### Provided data

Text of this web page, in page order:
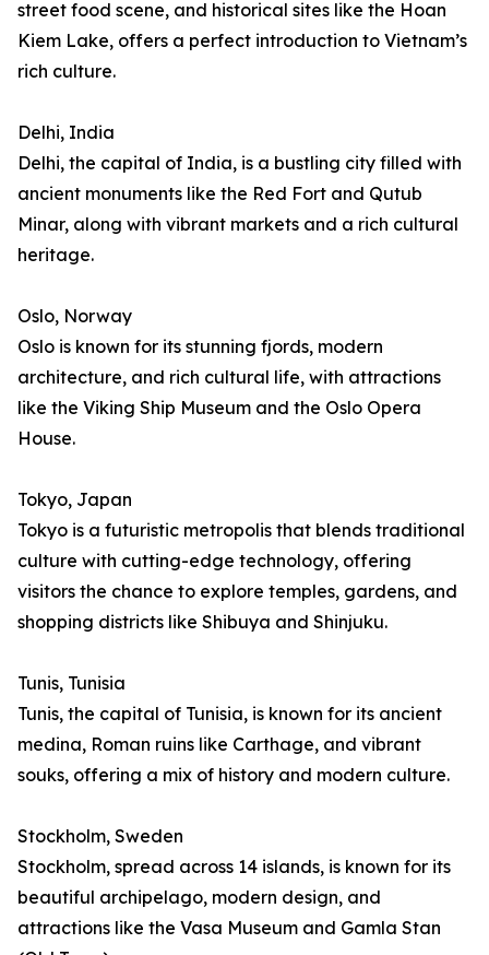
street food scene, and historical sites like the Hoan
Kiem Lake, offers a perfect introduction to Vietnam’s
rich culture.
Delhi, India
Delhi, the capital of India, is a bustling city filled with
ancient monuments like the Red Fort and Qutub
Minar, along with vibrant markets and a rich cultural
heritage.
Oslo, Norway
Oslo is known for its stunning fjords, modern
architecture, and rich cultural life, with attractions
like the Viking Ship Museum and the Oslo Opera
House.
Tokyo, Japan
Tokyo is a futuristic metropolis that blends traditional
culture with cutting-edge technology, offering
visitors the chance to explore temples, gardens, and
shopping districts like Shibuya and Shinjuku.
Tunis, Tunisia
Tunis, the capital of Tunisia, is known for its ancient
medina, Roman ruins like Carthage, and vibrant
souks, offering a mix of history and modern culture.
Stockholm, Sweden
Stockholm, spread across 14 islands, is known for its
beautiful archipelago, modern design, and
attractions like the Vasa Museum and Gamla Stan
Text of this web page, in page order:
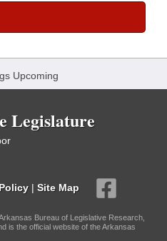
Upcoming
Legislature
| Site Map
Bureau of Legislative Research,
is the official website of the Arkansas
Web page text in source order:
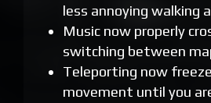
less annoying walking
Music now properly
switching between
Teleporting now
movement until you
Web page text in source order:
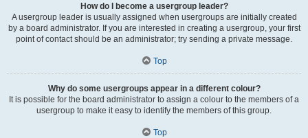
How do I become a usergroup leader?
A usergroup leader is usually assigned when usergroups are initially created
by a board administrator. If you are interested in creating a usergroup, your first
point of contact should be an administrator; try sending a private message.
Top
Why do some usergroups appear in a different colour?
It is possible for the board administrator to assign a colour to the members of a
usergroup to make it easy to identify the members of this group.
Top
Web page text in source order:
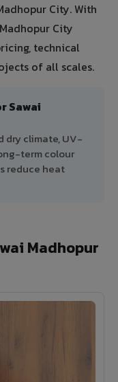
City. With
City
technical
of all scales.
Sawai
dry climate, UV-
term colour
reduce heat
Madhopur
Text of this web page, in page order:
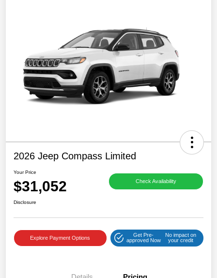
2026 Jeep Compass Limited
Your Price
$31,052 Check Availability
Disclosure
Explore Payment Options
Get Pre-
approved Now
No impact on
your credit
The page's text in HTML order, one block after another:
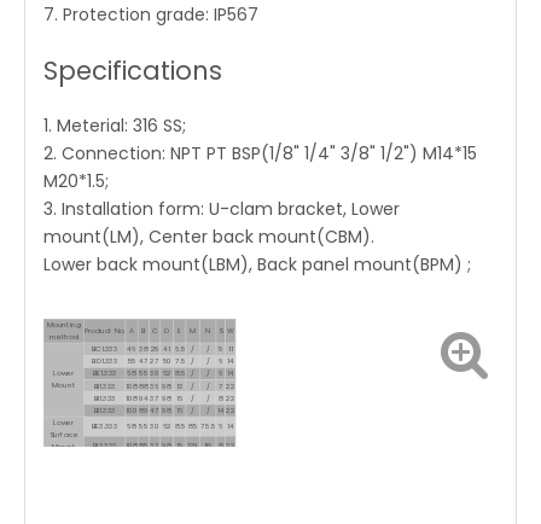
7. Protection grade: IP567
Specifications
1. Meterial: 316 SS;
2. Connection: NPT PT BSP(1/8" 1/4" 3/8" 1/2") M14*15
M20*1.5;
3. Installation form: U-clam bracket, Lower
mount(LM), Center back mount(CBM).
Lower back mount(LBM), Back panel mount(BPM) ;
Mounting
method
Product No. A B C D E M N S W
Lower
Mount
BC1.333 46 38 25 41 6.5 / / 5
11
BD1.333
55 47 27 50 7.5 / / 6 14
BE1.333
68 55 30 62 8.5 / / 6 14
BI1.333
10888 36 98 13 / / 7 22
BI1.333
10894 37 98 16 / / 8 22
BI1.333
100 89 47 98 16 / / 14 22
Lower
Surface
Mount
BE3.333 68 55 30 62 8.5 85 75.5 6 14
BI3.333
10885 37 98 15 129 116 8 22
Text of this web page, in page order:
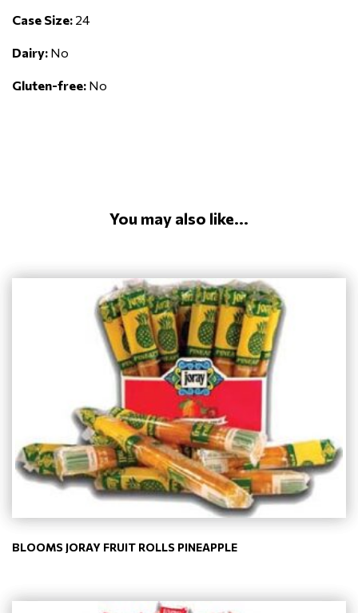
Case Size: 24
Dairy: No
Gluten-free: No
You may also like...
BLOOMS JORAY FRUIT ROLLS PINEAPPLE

######

> [Task prompt]:
Without copying any images, transcribe the records exactly as they stand.

> [Task solution]:
Text of this web page, in page order:
street food scene, and historical sites like the Hoan
Kiem Lake, offers a perfect introduction to Vietnam’s
rich culture.
Delhi, India
Delhi, the capital of India, is a bustling city filled with
ancient monuments like the Red Fort and Qutub
Minar, along with vibrant markets and a rich cultural
heritage.
Oslo, Norway
Oslo is known for its stunning fjords, modern
architecture, and rich cultural life, with attractions
like the Viking Ship Museum and the Oslo Opera
House.
Tokyo, Japan
Tokyo is a futuristic metropolis that blends traditional
culture with cutting-edge technology, offering
visitors the chance to explore temples, gardens, and
shopping districts like Shibuya and Shinjuku.
Tunis, Tunisia
Tunis, the capital of Tunisia, is known for its ancient
medina, Roman ruins like Carthage, and vibrant
souks, offering a mix of history and modern culture.
Stockholm, Sweden
Stockholm, spread across 14 islands, is known for its
beautiful archipelago, modern design, and
attractions like the Vasa Museum and Gamla Stan
Text of this web page, in page order:
Upcoming
Legislature
| Site Map
Bureau of Legislative Research,
is the official website of the Arkansas
Web page text in source order:
less annoying walking
Music now properly
switching between
Teleporting now
movement until you
Web page text in source order:
How do I become a usergroup leader?
A usergroup leader is usually assigned when usergroups are initially created
by a board administrator. If you are interested in creating a usergroup, your first
point of contact should be an administrator; try sending a private message.
Top
Why do some usergroups appear in a different colour?
It is possible for the board administrator to assign a colour to the members of a
usergroup to make it easy to identify the members of this group.
Top
Web page text in source order:
City. With
City
technical
of all scales.
Sawai
dry climate, UV-
term colour
reduce heat
Madhopur
Text of this web page, in page order:
2026 Jeep Compass Limited
Your Price
$31,052 Check Availability
Disclosure
Explore Payment Options
Get Pre-
approved Now
No impact on
your credit
The page's text in HTML order, one block after another:
7. Protection grade: IP567
Specifications
1. Meterial: 316 SS;
2. Connection: NPT PT BSP(1/8" 1/4" 3/8" 1/2") M14*15
M20*1.5;
3. Installation form: U-clam bracket, Lower
mount(LM), Center back mount(CBM).
Lower back mount(LBM), Back panel mount(BPM) ;
Mounting
method
Product No. A B C D E M N S W
Lower
Mount
BC1.333 46 38 25 41 6.5 / / 5
11
BD1.333
55 47 27 50 7.5 / / 6 14
BE1.333
68 55 30 62 8.5 / / 6 14
BI1.333
10888 36 98 13 / / 7 22
BI1.333
10894 37 98 16 / / 8 22
BI1.333
100 89 47 98 16 / / 14 22
Lower
Surface
Mount
BE3.333 68 55 30 62 8.5 85 75.5 6 14
BI3.333
10885 37 98 15 129 116 8 22
Text of this web page, in page order:
Case Size: 24
Dairy: No
Gluten-free: No
You may also like...
BLOOMS JORAY FRUIT ROLLS PINEAPPLE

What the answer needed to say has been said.